• **Problem to work on**
The material below holds pictures; leave them out and reproduce exactly the lines from the one with "For each line below, return its bounding" through the one with "good place. Figure", inclusive.

• **Records shown**
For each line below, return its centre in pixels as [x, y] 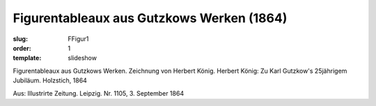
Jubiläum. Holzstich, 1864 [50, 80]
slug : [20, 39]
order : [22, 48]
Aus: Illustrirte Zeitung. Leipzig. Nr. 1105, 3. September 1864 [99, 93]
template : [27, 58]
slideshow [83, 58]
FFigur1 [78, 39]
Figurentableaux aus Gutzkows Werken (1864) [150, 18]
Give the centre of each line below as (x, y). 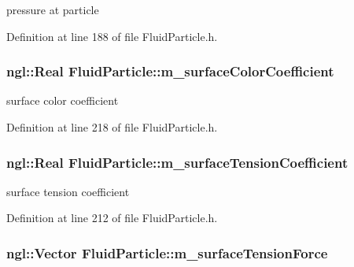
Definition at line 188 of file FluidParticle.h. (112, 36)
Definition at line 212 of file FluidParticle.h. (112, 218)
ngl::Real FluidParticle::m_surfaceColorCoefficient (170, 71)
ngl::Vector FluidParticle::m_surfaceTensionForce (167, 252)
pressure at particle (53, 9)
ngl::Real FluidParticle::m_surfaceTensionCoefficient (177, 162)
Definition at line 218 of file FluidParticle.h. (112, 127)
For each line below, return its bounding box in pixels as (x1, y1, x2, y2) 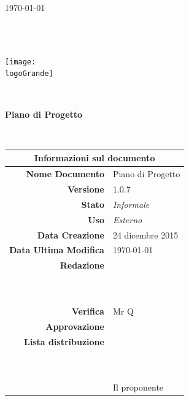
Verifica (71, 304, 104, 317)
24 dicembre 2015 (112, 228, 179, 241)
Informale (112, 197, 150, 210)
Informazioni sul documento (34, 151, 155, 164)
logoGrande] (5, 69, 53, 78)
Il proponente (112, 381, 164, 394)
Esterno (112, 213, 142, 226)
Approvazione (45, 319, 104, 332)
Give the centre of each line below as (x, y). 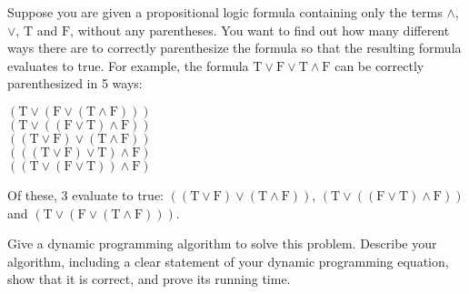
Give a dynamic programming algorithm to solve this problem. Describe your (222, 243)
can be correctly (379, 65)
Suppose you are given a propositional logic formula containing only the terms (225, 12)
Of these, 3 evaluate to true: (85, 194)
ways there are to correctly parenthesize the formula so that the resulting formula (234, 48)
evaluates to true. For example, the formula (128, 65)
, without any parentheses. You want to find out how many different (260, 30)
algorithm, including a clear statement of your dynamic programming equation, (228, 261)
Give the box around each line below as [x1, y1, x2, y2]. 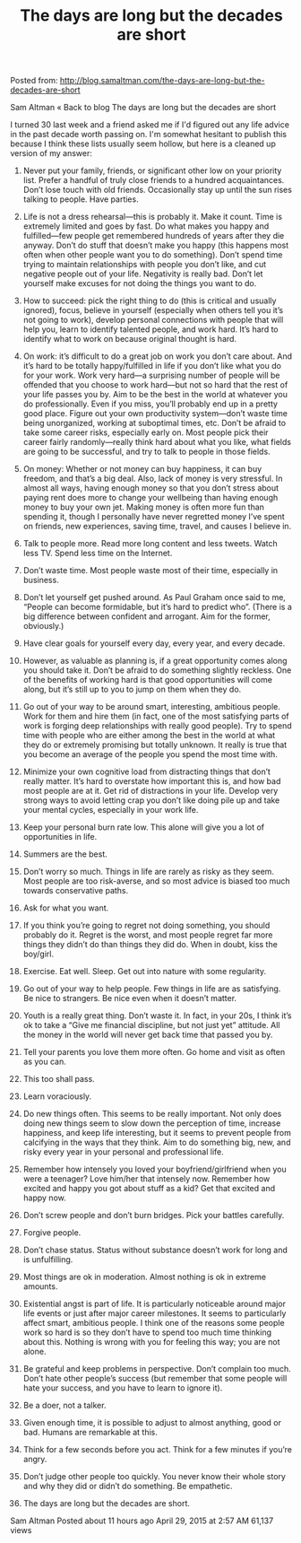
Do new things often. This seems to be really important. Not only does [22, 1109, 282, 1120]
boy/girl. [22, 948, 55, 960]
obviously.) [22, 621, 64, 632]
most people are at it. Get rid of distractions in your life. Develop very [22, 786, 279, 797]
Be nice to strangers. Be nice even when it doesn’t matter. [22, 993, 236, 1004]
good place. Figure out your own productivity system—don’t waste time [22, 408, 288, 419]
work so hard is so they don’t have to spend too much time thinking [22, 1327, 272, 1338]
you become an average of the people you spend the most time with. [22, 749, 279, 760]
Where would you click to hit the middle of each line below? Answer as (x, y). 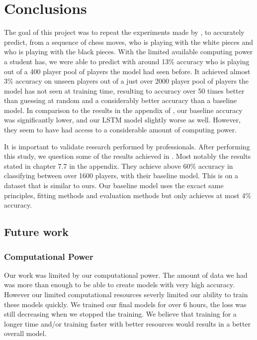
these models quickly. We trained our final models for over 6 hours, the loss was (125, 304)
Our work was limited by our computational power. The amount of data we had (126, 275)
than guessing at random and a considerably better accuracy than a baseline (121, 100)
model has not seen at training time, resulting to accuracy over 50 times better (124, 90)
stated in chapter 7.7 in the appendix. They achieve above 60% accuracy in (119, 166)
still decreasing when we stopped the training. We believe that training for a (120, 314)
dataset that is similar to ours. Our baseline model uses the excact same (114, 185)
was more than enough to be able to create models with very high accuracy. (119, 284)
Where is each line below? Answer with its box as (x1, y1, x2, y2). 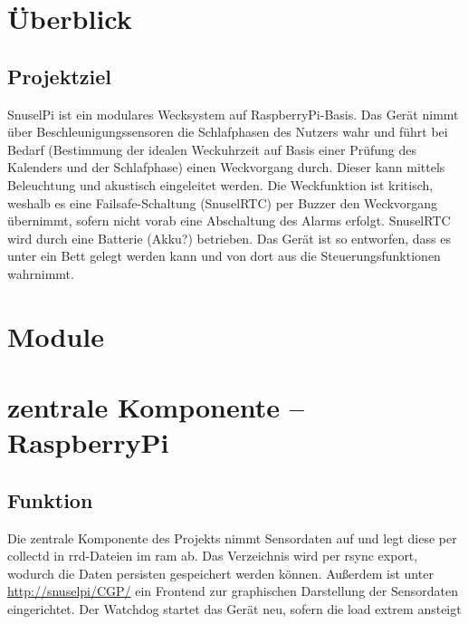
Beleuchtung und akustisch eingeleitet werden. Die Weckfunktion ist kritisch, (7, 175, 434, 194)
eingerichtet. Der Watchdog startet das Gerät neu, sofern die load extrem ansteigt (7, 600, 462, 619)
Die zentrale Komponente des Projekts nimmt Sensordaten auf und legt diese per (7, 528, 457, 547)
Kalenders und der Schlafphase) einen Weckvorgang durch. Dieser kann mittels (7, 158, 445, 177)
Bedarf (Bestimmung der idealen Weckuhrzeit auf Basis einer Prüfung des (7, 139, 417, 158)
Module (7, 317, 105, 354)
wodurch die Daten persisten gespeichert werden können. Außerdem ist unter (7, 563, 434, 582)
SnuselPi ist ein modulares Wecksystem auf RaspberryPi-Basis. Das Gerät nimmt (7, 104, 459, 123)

• **Answer for the task**
For each line below, return its bounding box in pixels as (x1, y1, x2, y2) 
Verifica (71, 304, 104, 317)
24 dicembre 2015 (112, 228, 179, 241)
Informale (112, 197, 150, 210)
Informazioni sul documento (34, 151, 155, 164)
logoGrande] (5, 69, 53, 78)
Il proponente (112, 381, 164, 394)
Esterno (112, 213, 142, 226)
Approvazione (45, 319, 104, 332)
Give the centre of each line below as (x, y). 
Give a dynamic programming algorithm to solve this problem. Describe your (222, 243)
can be correctly (379, 65)
Suppose you are given a propositional logic formula containing only the terms (225, 12)
Of these, 3 evaluate to true: (85, 194)
ways there are to correctly parenthesize the formula so that the resulting formula (234, 48)
evaluates to true. For example, the formula (128, 65)
, without any parentheses. You want to find out how many different (260, 30)
algorithm, including a clear statement of your dynamic programming equation, (228, 261)
Give the box around each line below as [x1, y1, x2, y2]. 
Do new things often. This seems to be really important. Not only does [22, 1109, 282, 1120]
boy/girl. [22, 948, 55, 960]
obviously.) [22, 621, 64, 632]
most people are at it. Get rid of distractions in your life. Develop very [22, 786, 279, 797]
Be nice to strangers. Be nice even when it doesn’t matter. [22, 993, 236, 1004]
good place. Figure out your own productivity system—don’t waste time [22, 408, 288, 419]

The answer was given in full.